ACTION ITEM
Please return all of the records that follow, exactly as written.

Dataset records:
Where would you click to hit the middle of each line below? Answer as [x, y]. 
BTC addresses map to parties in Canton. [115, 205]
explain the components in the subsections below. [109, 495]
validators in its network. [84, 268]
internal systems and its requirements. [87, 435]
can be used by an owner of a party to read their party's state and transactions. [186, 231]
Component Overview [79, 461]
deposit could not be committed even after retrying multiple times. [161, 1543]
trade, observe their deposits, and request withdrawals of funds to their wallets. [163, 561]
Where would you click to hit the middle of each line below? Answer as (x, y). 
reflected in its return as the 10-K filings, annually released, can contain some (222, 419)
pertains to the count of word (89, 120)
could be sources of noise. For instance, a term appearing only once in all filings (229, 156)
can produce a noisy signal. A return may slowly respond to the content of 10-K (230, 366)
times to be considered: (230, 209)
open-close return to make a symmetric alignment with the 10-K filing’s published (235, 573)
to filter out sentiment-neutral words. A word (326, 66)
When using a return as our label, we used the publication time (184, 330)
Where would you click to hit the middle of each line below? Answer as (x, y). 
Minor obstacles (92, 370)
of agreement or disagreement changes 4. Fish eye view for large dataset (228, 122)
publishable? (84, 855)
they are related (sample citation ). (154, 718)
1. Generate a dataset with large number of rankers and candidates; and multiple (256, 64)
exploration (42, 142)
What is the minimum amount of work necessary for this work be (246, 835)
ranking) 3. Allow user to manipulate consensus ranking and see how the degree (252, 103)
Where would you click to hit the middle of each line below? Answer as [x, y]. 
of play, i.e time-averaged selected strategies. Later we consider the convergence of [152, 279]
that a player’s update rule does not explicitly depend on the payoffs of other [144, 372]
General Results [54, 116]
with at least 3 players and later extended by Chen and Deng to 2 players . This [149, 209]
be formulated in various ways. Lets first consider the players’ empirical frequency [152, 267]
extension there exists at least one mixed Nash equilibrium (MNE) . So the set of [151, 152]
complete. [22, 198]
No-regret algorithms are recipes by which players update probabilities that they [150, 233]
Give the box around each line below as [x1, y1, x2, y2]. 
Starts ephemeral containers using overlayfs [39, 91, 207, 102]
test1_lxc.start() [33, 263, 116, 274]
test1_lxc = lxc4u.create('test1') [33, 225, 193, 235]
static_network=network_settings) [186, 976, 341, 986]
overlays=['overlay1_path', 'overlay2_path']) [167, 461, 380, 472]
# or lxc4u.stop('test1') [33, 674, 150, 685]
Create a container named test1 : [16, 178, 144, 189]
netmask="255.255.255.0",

ANSWER BELOW
Where would you click to hit the middle of each line below? Answer as [x, y]. 
BTC addresses map to parties in Canton. [115, 205]
explain the components in the subsections below. [109, 495]
validators in its network. [84, 268]
internal systems and its requirements. [87, 435]
can be used by an owner of a party to read their party's state and transactions. [186, 231]
Component Overview [79, 461]
deposit could not be committed even after retrying multiple times. [161, 1543]
trade, observe their deposits, and request withdrawals of funds to their wallets. [163, 561]
Where would you click to hit the middle of each line below? Answer as (x, y). 
reflected in its return as the 10-K filings, annually released, can contain some (222, 419)
pertains to the count of word (89, 120)
could be sources of noise. For instance, a term appearing only once in all filings (229, 156)
can produce a noisy signal. A return may slowly respond to the content of 10-K (230, 366)
times to be considered: (230, 209)
open-close return to make a symmetric alignment with the 10-K filing’s published (235, 573)
to filter out sentiment-neutral words. A word (326, 66)
When using a return as our label, we used the publication time (184, 330)
Where would you click to hit the middle of each line below? Answer as (x, y). 
Minor obstacles (92, 370)
of agreement or disagreement changes 4. Fish eye view for large dataset (228, 122)
publishable? (84, 855)
they are related (sample citation ). (154, 718)
1. Generate a dataset with large number of rankers and candidates; and multiple (256, 64)
exploration (42, 142)
What is the minimum amount of work necessary for this work be (246, 835)
ranking) 3. Allow user to manipulate consensus ranking and see how the degree (252, 103)
Where would you click to hit the middle of each line below? Answer as [x, y]. 
of play, i.e time-averaged selected strategies. Later we consider the convergence of [152, 279]
that a player’s update rule does not explicitly depend on the payoffs of other [144, 372]
General Results [54, 116]
with at least 3 players and later extended by Chen and Deng to 2 players . This [149, 209]
be formulated in various ways. Lets first consider the players’ empirical frequency [152, 267]
extension there exists at least one mixed Nash equilibrium (MNE) . So the set of [151, 152]
complete. [22, 198]
No-regret algorithms are recipes by which players update probabilities that they [150, 233]
Give the box around each line below as [x1, y1, x2, y2]. 
Starts ephemeral containers using overlayfs [39, 91, 207, 102]
test1_lxc.start() [33, 263, 116, 274]
test1_lxc = lxc4u.create('test1') [33, 225, 193, 235]
static_network=network_settings) [186, 976, 341, 986]
overlays=['overlay1_path', 'overlay2_path']) [167, 461, 380, 472]
# or lxc4u.stop('test1') [33, 674, 150, 685]
Create a container named test1 : [16, 178, 144, 189]
netmask="255.255.255.0",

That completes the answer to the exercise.